- **WHAT YOU SHOULD DO**
Please retype all of the records below word for word, leaving out any pictures.

(Stored data entries)
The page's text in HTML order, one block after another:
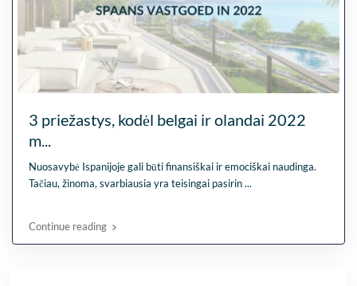
3 priežastys, kodėl belgai ir olandai 2022
m...
Nuosavybė Ispanijoje gali būti finansiškai ir emociškai naudinga.
Tačiau, žinoma, svarbiausia yra teisingai pasirin...
Continue reading
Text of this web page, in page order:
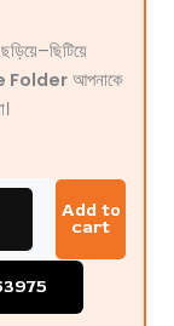
Folderআপনাকে
Add to
cart
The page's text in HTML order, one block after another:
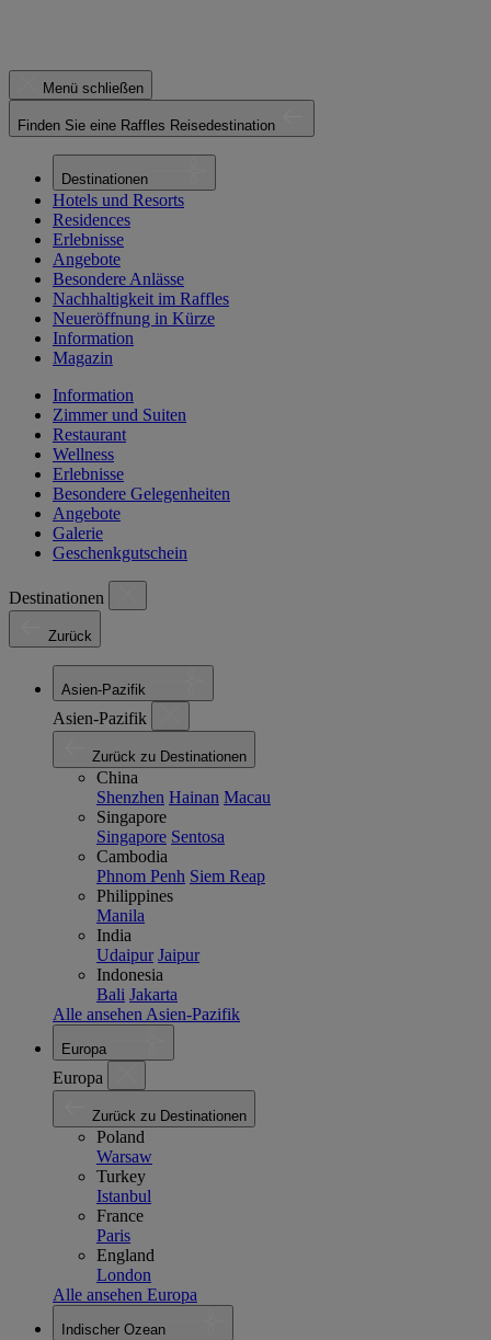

- **FINISHED EXERCISE**
The page's text in HTML order, one block after another:
3 priežastys, kodėl belgai ir olandai 2022
m...
Nuosavybė Ispanijoje gali būti finansiškai ir emociškai naudinga.
Tačiau, žinoma, svarbiausia yra teisingai pasirin...
Continue reading
Text of this web page, in page order:
Folderআপনাকে
Add to
cart
The page's text in HTML order, one block after another:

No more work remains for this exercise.